Excerpts from a dataset:
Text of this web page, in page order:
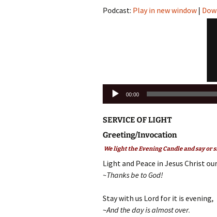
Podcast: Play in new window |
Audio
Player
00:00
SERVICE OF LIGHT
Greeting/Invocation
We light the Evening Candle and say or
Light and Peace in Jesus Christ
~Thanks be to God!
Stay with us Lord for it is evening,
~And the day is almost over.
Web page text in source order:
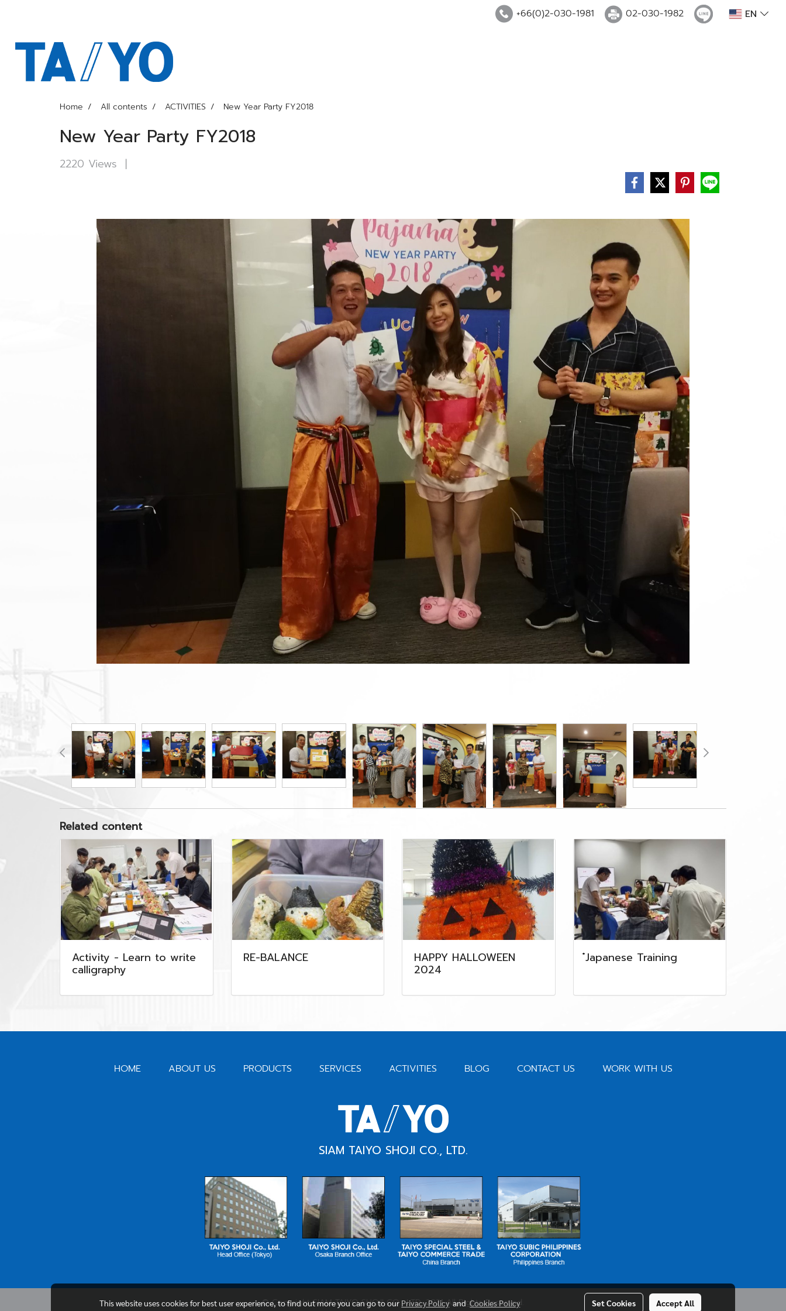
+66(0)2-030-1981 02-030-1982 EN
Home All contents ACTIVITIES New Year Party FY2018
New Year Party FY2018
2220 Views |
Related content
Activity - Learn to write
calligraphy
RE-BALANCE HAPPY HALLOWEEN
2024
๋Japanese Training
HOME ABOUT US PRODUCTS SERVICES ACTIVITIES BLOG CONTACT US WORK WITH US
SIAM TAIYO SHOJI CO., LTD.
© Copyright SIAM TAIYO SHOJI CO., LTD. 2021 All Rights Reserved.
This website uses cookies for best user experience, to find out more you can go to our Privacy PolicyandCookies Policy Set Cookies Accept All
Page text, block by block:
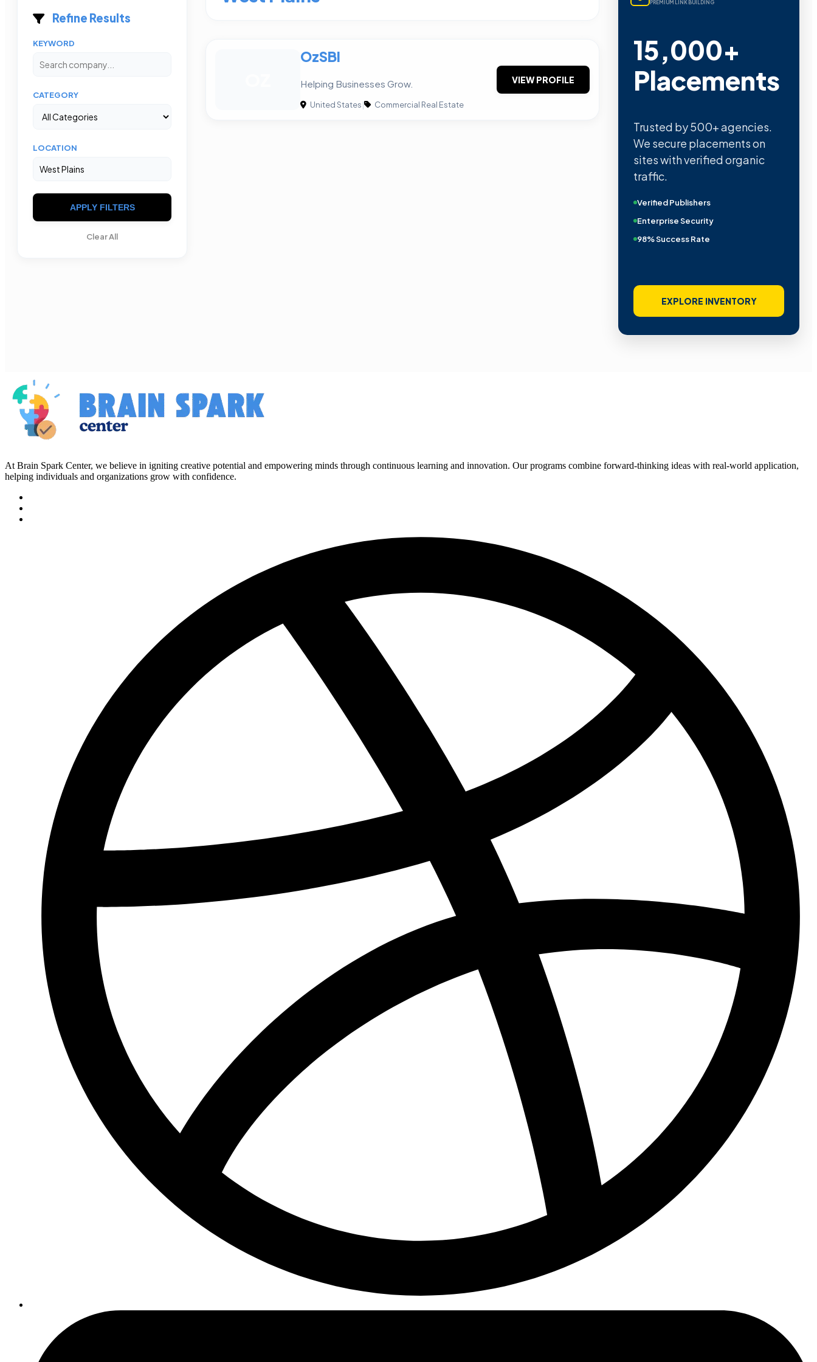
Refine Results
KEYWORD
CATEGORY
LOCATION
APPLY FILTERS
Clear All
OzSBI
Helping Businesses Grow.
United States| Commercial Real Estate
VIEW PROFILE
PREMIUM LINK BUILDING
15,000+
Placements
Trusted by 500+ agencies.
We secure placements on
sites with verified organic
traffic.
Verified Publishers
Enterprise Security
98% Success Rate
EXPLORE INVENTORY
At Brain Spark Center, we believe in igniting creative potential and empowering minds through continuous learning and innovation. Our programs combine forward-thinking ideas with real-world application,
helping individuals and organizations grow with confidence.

_THE TASK_
Copy all records exactly; omit images.

_RESULT_
Text of this web page, in page order:
Podcast: Play in new window |
Audio
Player
00:00
SERVICE OF LIGHT
Greeting/Invocation
We light the Evening Candle and say or
Light and Peace in Jesus Christ
~Thanks be to God!
Stay with us Lord for it is evening,
~And the day is almost over.
Web page text in source order:
+66(0)2-030-1981 02-030-1982 EN
Home All contents ACTIVITIES New Year Party FY2018
New Year Party FY2018
2220 Views |
Related content
Activity - Learn to write
calligraphy
RE-BALANCE HAPPY HALLOWEEN
2024
๋Japanese Training
HOME ABOUT US PRODUCTS SERVICES ACTIVITIES BLOG CONTACT US WORK WITH US
SIAM TAIYO SHOJI CO., LTD.
© Copyright SIAM TAIYO SHOJI CO., LTD. 2021 All Rights Reserved.
This website uses cookies for best user experience, to find out more you can go to our Privacy PolicyandCookies Policy Set Cookies Accept All
Page text, block by block:
Refine Results
KEYWORD
CATEGORY
LOCATION
APPLY FILTERS
Clear All
OzSBI
Helping Businesses Grow.
United States| Commercial Real Estate
VIEW PROFILE
PREMIUM LINK BUILDING
15,000+
Placements
Trusted by 500+ agencies.
We secure placements on
sites with verified organic
traffic.
Verified Publishers
Enterprise Security
98% Success Rate
EXPLORE INVENTORY
At Brain Spark Center, we believe in igniting creative potential and empowering minds through continuous learning and innovation. Our programs combine forward-thinking ideas with real-world application,
helping individuals and organizations grow with confidence.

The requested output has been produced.